Given records: Begin

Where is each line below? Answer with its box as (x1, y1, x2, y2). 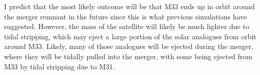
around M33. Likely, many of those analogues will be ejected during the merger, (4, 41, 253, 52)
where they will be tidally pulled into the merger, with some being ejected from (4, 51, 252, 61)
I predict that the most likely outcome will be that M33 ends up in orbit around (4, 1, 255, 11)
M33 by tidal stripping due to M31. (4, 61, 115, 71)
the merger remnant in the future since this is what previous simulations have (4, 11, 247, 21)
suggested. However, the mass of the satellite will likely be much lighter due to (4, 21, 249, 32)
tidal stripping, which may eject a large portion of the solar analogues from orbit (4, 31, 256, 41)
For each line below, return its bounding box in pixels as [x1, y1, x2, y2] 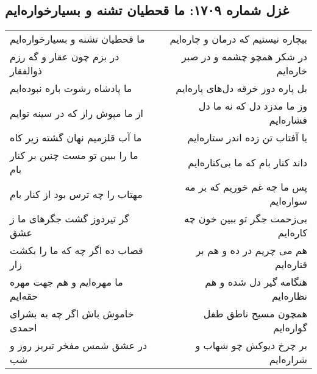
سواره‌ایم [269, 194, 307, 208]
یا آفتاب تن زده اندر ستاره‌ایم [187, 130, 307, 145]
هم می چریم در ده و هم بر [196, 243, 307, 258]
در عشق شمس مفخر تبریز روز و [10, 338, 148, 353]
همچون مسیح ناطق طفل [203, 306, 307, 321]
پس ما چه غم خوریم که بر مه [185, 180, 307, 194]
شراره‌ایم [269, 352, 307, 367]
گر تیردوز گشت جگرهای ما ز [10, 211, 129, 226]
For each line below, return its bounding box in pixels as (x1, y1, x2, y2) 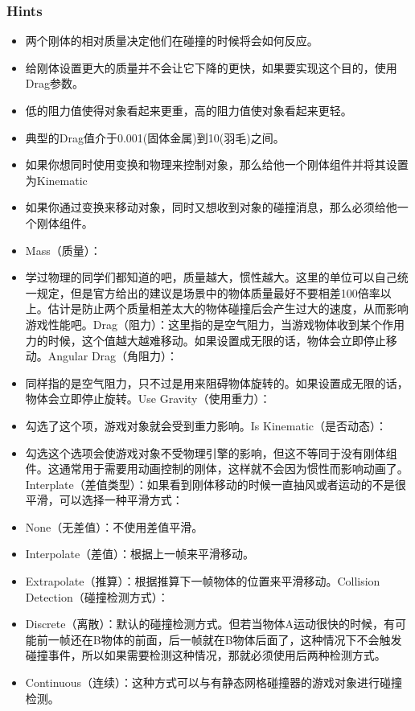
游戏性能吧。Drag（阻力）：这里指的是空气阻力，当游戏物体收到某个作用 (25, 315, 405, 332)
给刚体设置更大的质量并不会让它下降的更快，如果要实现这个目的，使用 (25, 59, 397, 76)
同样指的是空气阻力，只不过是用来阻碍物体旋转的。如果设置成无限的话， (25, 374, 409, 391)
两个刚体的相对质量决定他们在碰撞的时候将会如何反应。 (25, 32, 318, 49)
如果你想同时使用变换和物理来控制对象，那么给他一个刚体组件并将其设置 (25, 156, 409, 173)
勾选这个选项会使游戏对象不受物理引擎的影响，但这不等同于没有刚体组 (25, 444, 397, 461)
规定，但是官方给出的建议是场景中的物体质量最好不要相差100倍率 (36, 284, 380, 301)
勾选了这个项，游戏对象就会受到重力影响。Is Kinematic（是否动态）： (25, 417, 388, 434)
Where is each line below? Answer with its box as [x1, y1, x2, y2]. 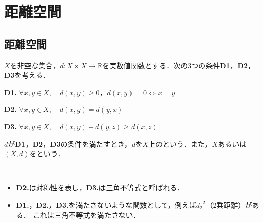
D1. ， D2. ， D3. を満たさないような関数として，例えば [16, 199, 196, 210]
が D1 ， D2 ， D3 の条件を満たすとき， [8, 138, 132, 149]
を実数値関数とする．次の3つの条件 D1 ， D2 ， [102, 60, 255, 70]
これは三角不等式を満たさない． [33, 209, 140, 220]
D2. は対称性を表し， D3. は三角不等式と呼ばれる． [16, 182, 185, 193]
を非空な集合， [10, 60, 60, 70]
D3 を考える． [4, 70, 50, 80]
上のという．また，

Given records: End
Given records: Begin

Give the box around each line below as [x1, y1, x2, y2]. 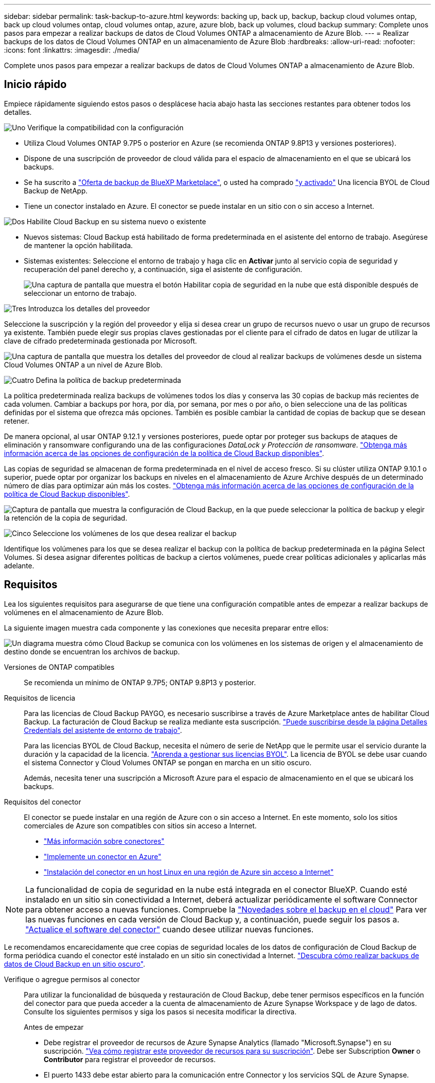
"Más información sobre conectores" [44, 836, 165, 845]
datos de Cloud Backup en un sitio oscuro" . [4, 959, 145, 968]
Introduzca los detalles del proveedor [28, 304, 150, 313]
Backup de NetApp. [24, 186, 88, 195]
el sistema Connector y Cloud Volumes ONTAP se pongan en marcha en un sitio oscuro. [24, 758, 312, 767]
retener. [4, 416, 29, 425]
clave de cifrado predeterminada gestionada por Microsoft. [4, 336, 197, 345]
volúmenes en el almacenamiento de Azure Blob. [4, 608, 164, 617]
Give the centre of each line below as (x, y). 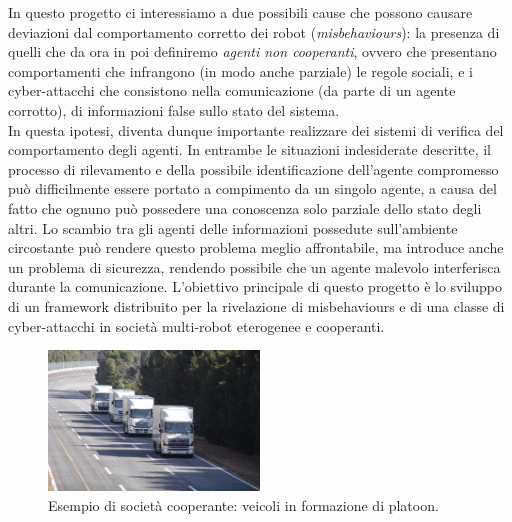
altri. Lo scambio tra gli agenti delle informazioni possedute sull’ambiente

Given records: End

• [What to do]:
Copy, from the material above, each line in which the string "Backup" occurs.

• [Worked solution]:
datos de Cloud Backup en un sitio oscuro" . [4, 959, 145, 968]
Backup de NetApp. [24, 186, 88, 195]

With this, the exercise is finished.